- Extracted data entries -
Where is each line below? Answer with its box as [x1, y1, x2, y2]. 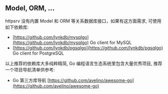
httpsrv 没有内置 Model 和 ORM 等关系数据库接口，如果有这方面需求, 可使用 [5, 17, 161, 24]
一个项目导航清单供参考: [5, 66, 55, 72]
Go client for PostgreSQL [12, 50, 64, 56]
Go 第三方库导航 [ [12, 77, 49, 83]
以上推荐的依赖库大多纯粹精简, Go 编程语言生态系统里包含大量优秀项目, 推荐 [5, 60, 162, 66]
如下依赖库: [5, 24, 29, 30]
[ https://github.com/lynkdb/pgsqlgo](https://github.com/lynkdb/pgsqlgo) [12, 44, 163, 50]
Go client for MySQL [90, 39, 132, 45]

- TASK GOAL -
Pull out all lines in the data above that include "client".

- WRITTEN ANSWER -
Go client for PostgreSQL [12, 50, 64, 56]
Go client for MySQL [90, 39, 132, 45]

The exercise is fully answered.